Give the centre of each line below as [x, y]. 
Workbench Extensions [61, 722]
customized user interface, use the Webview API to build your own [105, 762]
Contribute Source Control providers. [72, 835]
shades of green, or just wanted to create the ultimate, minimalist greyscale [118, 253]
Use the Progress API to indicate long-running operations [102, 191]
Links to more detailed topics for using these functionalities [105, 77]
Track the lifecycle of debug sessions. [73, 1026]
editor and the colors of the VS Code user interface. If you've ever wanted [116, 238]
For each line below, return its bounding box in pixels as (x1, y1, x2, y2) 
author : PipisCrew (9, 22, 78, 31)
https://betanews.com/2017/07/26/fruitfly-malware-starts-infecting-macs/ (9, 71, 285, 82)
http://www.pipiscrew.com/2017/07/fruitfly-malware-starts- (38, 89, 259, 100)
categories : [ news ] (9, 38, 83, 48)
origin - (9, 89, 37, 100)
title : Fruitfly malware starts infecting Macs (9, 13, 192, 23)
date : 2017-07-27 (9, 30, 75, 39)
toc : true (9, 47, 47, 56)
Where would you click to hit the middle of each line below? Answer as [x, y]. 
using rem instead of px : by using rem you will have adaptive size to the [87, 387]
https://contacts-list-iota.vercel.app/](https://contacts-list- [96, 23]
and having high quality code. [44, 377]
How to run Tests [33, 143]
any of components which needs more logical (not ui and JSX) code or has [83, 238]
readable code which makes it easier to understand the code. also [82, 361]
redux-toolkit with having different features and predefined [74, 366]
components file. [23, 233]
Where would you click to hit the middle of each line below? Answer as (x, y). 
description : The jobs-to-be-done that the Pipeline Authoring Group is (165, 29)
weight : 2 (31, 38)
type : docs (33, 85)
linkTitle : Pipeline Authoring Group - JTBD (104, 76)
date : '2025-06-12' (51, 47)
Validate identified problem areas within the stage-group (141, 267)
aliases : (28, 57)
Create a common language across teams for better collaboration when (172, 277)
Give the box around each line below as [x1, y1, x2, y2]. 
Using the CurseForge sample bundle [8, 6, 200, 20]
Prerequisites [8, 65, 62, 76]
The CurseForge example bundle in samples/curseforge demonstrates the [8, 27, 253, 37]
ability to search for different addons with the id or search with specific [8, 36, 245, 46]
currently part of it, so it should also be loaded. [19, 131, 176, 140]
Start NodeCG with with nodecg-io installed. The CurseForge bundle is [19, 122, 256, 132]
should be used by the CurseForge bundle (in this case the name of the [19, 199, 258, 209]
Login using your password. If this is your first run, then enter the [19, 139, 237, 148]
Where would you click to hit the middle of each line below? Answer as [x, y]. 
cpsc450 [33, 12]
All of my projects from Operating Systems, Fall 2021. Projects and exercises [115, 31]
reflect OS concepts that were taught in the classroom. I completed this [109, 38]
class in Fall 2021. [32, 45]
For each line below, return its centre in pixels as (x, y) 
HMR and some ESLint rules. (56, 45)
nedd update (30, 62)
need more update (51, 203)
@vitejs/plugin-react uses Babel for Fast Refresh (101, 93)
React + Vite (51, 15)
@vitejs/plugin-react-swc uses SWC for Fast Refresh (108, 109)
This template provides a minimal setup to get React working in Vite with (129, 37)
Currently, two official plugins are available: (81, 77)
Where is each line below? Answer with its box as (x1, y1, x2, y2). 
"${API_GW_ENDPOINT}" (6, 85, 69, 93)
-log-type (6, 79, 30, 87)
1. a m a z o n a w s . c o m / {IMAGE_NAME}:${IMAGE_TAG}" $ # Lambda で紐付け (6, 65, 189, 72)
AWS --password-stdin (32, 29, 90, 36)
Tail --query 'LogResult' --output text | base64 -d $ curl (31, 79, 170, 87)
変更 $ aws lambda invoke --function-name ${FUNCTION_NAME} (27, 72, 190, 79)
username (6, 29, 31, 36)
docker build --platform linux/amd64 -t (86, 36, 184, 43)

----

== Directions for this task ==
Starting at the first line of the material above, reproduce each line exactly up to and including the line with "toc : true (9, 47, 47, 56)".

== Solution to the exercise ==
Give the centre of each line below as [x, y]. 
Workbench Extensions [61, 722]
customized user interface, use the Webview API to build your own [105, 762]
Contribute Source Control providers. [72, 835]
shades of green, or just wanted to create the ultimate, minimalist greyscale [118, 253]
Use the Progress API to indicate long-running operations [102, 191]
Links to more detailed topics for using these functionalities [105, 77]
Track the lifecycle of debug sessions. [73, 1026]
editor and the colors of the VS Code user interface. If you've ever wanted [116, 238]
For each line below, return its bounding box in pixels as (x1, y1, x2, y2) 
author : PipisCrew (9, 22, 78, 31)
https://betanews.com/2017/07/26/fruitfly-malware-starts-infecting-macs/ (9, 71, 285, 82)
http://www.pipiscrew.com/2017/07/fruitfly-malware-starts- (38, 89, 259, 100)
categories : [ news ] (9, 38, 83, 48)
origin - (9, 89, 37, 100)
title : Fruitfly malware starts infecting Macs (9, 13, 192, 23)
date : 2017-07-27 (9, 30, 75, 39)
toc : true (9, 47, 47, 56)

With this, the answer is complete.